Perinet’s reputation in the nineteenth century and the beginning of the twentieth was governed by the general low esteem in which the Viennese popular theater was still held at the time by scholars of “serious” literature; in Perinet’s particular case, the low critical opinion was exacerbated by Joseph Sonnleithner’s hatchet job of 1827, reproduced nearly word for word in Wurzbach and from there taken up into the ADB and Gugitz’s first article on Perinet. Apart from his reliance on that questionable source, however, Gugitz’s writings on Perinet are the first serious scholarly work on the author, and are still essential. In early critical reactions, Perinet’s writing (and the man himself) is depicted as facile, shallow, and inclined to coarse smutty humor. But even Gugitz (who perhaps in spite of himself seems to have been fascinated by Perinet) admitted that Perinet’s prose writings had merit: “Diese feuilletonistischen Arbeiten sind vielleicht das Erfreulichste und Dauerndste, auch Selbständigste in Perinets Schaffen … (These feuilletonistic works are perhaps the most gratifying and lasting, and also the most independent in Perinet’s œuvre…; Gugitz 1905, 162). The view of Perinet in the decades after the Second World War changed markedly, so that, for example, the article on Perinet in the Historisches Lexikon Wien can now claim: “Perinet war einer der kreativsten Theaterdichter und einer der Begründer des Wiener Volkstücke…” (Perinet was one of the most creative theater writers and a founder of the Viennese popular theater…). Bodi also points to Perinet’s satirical critique of the hypocrisy of the Viennese-style Enlightenment; for example, Perinet astutely draws a parallel between the enduring Viennese love of animal baiting (die Hetze) and their love of public executions and punishment (Bodi 1977, here esp. 386; see chpt. 16, “Eine Exekuzion” in 29 Annehmlichkeiten). Perinet also jokes that the street lighting in Vienna is poor because the Viennese are so enlightened they don’t need it (Bodi 1977, 381; see chpt. 22, “Die Beleuchtung” in 29 Annehmlichkeiten).

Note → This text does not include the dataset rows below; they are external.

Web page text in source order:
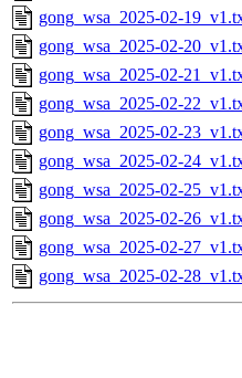
gong_wsa_2025-02-
gong_wsa_2025-02-
gong_wsa_2025-02-
gong_wsa_2025-02-
gong_wsa_2025-02-
gong_wsa_2025-02-
gong_wsa_2025-02-
gong_wsa_2025-02-
gong_wsa_2025-02-
gong_wsa_2025-02-

As an author, Perinet wrote quickly and much, and probably revised little. He should be evaluated not as someone self-consciously trying to write for the ages, but as someone writing topical and (often) perishable comedy for a broad audience, rather like a writer for a modern comedy sketch show on television. And by all appearances, he was quite good at this.
In 1919, a short street near the northwest corner of the Augarten on the border between the districts of Leopoldstadt and Brigittenau was named Perinetgasse in his honor, a name that it retains today.